How are the superadditivity conditions satisfied in this example? Let's determine how players form disjoint coalitions T1 And T2 . If some players are part of a coalition T1 , then all other players are part of the coalition T2 and by definition, this coalition is formed as the difference between the entire set of players and the set T1 . Then if T1 - a coalition of one player, then in a coalition T2 there will be second and third players if in a coalition T1 there will be the first and third players, then the coalition T2 will consist of only the second player, and so on.

Game theory as a branch of operations research, it is the theory of mathematical models for making optimal decisions under conditions of uncertainty or conflict of several parties with different interests. Game theory studies optimal strategies in gaming situations. These include situations related to the selection of the most advantageous production solutions for a system of scientific and economic experiments, the organization of statistical control, and economic relations between industrial enterprises and other industries. Formalizing conflict situations mathematically, they can be represented as a game of two, three, etc. players, each of whom pursues the goal of maximizing their benefit, their winnings at the expense of the other.

The "Game Theory" section is represented by three online calculators:

  1. Optimal strategies of players. In such problems, a payment matrix is ​​specified. It is required to find pure or mixed strategies of players and, game price. To solve, you must specify the dimension of the matrix and the solution method. The service implements the following methods for solving a two-player game:
    1. Minimax. If you need to find the players' pure strategy or answer a question about the saddle point of a game, choose this solution method.
    2. Simplex method.

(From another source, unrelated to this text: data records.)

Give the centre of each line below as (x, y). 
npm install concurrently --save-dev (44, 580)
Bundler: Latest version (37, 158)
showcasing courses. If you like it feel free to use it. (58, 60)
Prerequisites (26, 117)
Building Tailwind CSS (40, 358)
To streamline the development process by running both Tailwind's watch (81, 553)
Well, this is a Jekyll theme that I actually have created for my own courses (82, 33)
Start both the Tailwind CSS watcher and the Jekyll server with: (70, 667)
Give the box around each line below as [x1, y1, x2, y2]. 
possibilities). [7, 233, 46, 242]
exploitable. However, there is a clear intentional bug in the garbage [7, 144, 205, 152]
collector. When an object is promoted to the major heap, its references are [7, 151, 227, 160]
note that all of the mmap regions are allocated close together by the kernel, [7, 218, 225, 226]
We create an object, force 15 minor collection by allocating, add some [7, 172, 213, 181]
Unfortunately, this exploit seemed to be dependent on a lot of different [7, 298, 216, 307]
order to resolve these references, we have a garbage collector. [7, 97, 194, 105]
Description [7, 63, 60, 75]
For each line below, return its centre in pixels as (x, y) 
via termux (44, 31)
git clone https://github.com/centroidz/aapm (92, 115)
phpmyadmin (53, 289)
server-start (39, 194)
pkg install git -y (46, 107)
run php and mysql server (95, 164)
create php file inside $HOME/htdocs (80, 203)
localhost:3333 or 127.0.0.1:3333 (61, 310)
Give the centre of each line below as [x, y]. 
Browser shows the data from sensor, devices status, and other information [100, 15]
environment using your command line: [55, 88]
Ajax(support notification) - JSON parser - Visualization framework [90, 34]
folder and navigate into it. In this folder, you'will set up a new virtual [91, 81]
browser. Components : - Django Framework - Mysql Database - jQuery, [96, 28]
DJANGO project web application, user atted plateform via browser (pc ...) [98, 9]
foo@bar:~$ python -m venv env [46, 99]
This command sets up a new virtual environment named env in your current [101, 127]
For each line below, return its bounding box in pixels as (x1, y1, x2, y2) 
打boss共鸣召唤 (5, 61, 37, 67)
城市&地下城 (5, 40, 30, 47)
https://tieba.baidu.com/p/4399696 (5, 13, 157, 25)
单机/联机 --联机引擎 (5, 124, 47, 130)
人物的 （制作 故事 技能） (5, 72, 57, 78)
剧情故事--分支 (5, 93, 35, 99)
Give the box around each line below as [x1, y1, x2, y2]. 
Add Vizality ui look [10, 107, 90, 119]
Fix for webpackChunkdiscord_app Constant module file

Used to solve mixed strategy games using linear programming methods.
    3. Graphic method. Used to solve mixed strategy games. If there is a saddle point, the solution stops. Example: Given a payoff matrix, find the optimal mixed strategies of the players and the price of the game using the graphical method of solving the game.

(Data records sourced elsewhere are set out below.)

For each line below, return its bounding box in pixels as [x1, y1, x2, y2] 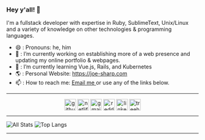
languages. [6, 32, 35, 39]
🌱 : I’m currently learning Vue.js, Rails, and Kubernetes [15, 63, 153, 70]
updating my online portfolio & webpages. [15, 57, 121, 64]
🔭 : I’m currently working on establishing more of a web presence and [15, 50, 190, 58]
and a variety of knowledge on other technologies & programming [6, 25, 172, 33]
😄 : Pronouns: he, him [15, 44, 71, 51]
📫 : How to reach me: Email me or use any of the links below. [15, 79, 170, 87]
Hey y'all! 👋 [6, 5, 41, 14]
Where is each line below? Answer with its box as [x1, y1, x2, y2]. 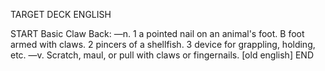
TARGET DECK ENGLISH [10, 9, 112, 20]
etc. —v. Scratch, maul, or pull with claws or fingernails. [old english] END [10, 49, 314, 61]
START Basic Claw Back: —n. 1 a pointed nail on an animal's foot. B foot [10, 28, 305, 39]
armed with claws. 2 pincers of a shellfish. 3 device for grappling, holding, [10, 39, 316, 50]
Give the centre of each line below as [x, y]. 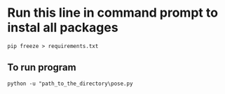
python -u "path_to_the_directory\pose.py [70, 84]
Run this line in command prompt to [113, 13]
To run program [42, 68]
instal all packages [63, 28]
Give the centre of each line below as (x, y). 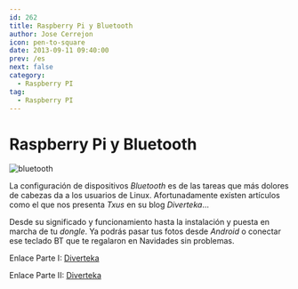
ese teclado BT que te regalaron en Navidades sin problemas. (122, 241)
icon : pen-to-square (48, 42)
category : (28, 76)
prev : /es (28, 59)
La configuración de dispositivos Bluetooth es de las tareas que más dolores (149, 186)
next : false (31, 68)
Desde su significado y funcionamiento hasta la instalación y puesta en (139, 222)
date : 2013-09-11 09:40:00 (59, 51)
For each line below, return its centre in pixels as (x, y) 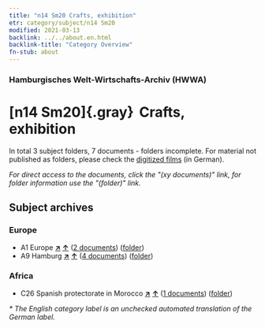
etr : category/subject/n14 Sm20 (62, 23)
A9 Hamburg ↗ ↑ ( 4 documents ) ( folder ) (87, 255)
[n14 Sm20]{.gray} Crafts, (97, 112)
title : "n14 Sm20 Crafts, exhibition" (73, 15)
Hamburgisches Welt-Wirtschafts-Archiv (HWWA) (108, 80)
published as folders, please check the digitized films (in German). (117, 159)
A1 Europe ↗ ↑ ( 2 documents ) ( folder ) (82, 247)
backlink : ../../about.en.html (60, 37)
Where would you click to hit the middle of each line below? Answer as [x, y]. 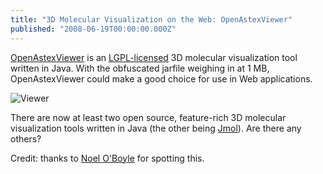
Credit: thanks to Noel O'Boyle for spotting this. [107, 158]
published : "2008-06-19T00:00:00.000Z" [93, 29]
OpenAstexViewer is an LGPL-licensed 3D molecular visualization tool [154, 57]
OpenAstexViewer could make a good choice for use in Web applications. [161, 78]
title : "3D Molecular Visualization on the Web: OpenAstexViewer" [151, 19]
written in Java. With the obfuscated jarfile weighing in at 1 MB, [140, 68]
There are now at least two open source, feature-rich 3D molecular [148, 117]
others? [26, 138]
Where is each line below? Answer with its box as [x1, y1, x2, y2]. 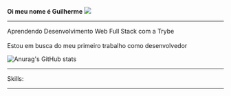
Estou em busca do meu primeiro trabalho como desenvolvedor [7, 42, 188, 49]
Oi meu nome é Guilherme [7, 8, 83, 15]
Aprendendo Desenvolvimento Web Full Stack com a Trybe [7, 27, 175, 35]
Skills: [7, 75, 24, 82]
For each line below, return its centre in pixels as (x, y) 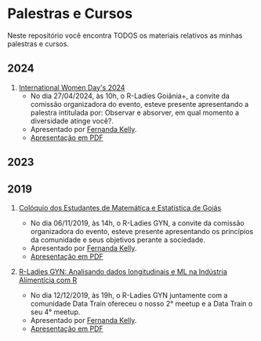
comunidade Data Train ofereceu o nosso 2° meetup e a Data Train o (141, 303)
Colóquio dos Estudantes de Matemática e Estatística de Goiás (120, 207)
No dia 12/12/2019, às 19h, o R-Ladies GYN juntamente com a (129, 295)
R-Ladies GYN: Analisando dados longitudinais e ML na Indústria (123, 271)
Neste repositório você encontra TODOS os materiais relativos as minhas (125, 35)
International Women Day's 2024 (72, 87)
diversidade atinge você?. (72, 121)
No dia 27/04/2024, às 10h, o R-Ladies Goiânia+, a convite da (130, 96)
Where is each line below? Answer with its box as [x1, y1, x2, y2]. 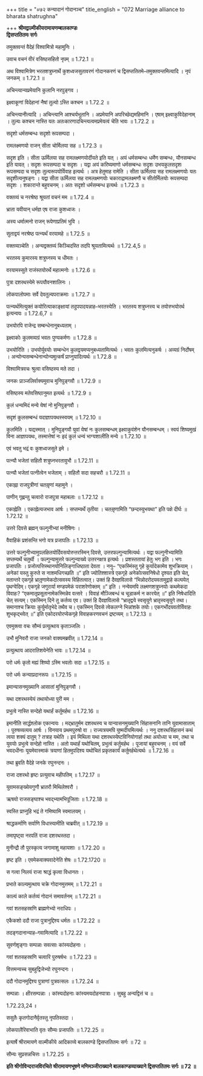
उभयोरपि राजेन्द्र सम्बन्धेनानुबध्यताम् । [6, 322, 77, 329]
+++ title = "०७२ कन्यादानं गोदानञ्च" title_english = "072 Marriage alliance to [6, 6, 185, 13]
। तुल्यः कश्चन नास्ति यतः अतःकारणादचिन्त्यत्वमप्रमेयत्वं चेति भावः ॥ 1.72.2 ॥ [6, 118, 155, 124]
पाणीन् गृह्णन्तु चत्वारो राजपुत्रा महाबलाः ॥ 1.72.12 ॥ [6, 494, 104, 500]
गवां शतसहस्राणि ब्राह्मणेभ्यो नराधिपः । [6, 905, 77, 912]
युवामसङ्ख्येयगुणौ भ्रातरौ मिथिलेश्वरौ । [6, 783, 79, 791]
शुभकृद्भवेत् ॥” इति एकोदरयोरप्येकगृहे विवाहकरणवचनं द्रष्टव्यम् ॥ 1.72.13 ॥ [6, 610, 151, 618]
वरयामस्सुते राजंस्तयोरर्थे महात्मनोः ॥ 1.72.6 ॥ [6, 267, 96, 273]
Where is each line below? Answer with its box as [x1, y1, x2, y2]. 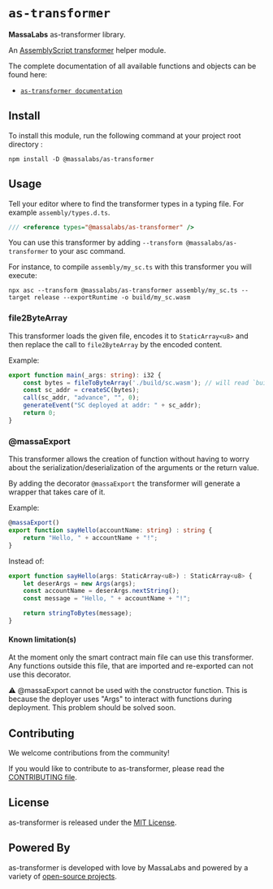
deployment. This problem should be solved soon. [8, 703, 176, 713]
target [8, 294, 31, 302]
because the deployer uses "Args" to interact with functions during [8, 694, 232, 704]
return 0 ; [23, 409, 57, 417]
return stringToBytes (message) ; [23, 609, 132, 617]
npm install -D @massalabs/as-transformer [8, 155, 154, 163]
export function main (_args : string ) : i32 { [8, 371, 162, 379]
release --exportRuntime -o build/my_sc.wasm [33, 294, 191, 302]
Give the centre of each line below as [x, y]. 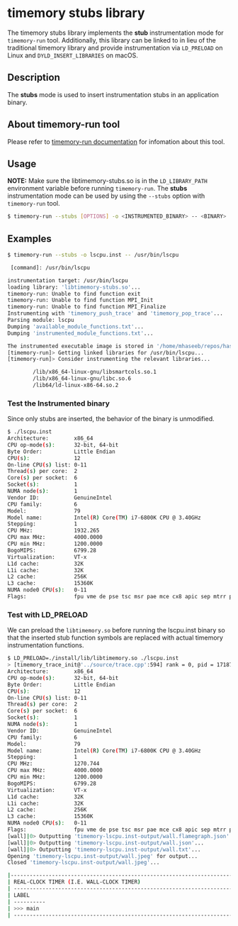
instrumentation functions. [46, 645]
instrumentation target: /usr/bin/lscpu [68, 280]
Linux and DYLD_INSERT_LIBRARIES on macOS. [73, 55]
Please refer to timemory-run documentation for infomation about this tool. [116, 141]
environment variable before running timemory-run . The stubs [97, 189]
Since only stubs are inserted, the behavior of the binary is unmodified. [111, 419]
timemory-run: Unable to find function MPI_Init [80, 300]
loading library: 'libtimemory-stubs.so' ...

    4. Brown-Robinson iterative method. The iterative method is used when the graphical method is not applicable and when the algebraic and matrix methods. This method gives an approximate value of the price of the game, and the true value can be obtained with any desired degree of accuracy. This method is not sufficient to find optimal strategies, but it allows you to track the dynamics turn-based game and determine the price of the game for each of the players at each step.

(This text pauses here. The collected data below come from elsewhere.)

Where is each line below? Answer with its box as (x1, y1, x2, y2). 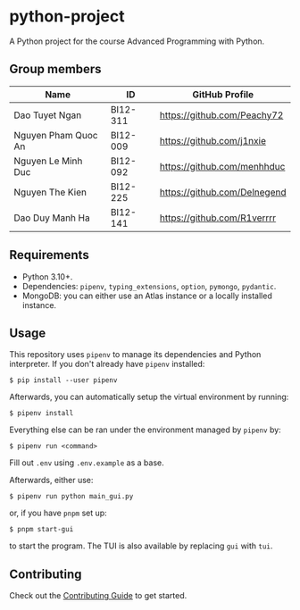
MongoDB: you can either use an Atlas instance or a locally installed (21, 290, 272, 301)
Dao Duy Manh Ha (13, 212, 91, 224)
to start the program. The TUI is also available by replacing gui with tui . (9, 540, 273, 551)
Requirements (9, 247, 89, 263)
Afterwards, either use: (9, 475, 94, 486)
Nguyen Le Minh (13, 155, 83, 167)
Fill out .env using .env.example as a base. (9, 457, 165, 468)
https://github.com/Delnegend (159, 186, 287, 198)
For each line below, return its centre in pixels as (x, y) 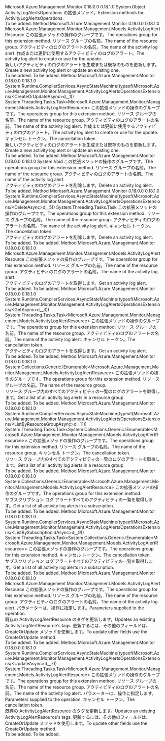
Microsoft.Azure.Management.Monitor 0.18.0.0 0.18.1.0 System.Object (75, 7)
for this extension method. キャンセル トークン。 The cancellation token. (78, 555)
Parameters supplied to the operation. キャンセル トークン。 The (70, 699)
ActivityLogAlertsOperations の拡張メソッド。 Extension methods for (74, 13)
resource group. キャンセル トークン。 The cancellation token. (68, 453)
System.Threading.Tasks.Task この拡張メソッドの (106, 207)
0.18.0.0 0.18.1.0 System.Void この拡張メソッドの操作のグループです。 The (79, 161)
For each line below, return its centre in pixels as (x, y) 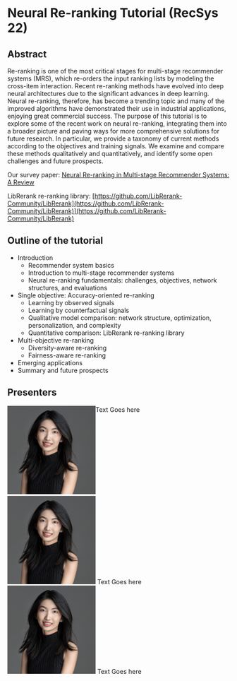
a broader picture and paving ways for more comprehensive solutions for (114, 131)
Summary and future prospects (63, 370)
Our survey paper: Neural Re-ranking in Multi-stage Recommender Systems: (119, 175)
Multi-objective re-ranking (55, 340)
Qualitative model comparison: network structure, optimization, (120, 318)
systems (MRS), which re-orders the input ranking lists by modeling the (111, 78)
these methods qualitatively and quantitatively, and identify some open (110, 154)
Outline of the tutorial (55, 241)
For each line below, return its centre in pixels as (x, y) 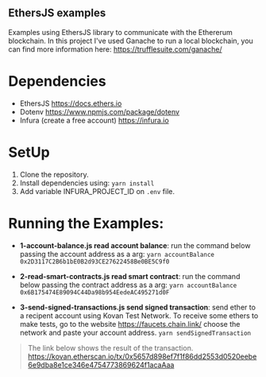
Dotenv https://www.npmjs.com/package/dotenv (100, 111)
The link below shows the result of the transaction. (110, 348)
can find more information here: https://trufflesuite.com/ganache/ (115, 49)
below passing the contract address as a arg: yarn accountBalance (128, 285)
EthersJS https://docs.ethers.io (71, 103)
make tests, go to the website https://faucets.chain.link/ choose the (130, 324)
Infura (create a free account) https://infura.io (94, 120)
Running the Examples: (86, 223)
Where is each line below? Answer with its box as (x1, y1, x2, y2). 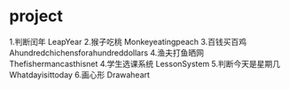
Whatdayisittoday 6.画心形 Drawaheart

    For example, the task may sound like “indicate the optimal strategies of the players for the game given by the payoff matrix”.
    All methods use a check for dominant rows and columns.
  2. Bimatrix game. Usually in such a game two matrices of the same size of payoffs of the first and second players are specified. The rows of these matrices correspond to the strategies of the first player, and the columns of the matrices correspond to the strategies of the second player. In this case, the first matrix represents the winnings of the first player, and the second matrix represents the winnings of the second.
  3. Games with nature. It is used when it is necessary to select a management decision according to the criteria of Maximax, Bayes, Laplace, Wald, Savage, Hurwitz.
    For the Bayes criterion, it will also be necessary to enter the probabilities of events occurring. If they are not specified, leave the default values ​​(there will be equivalent events).
    For the Hurwitz criterion, indicate the level of optimism λ. If this parameter is not specified in the conditions, you can use the values ​​0, 0.5 and 1.

Many problems require finding solutions using computers. The above services and functions are one of the tools.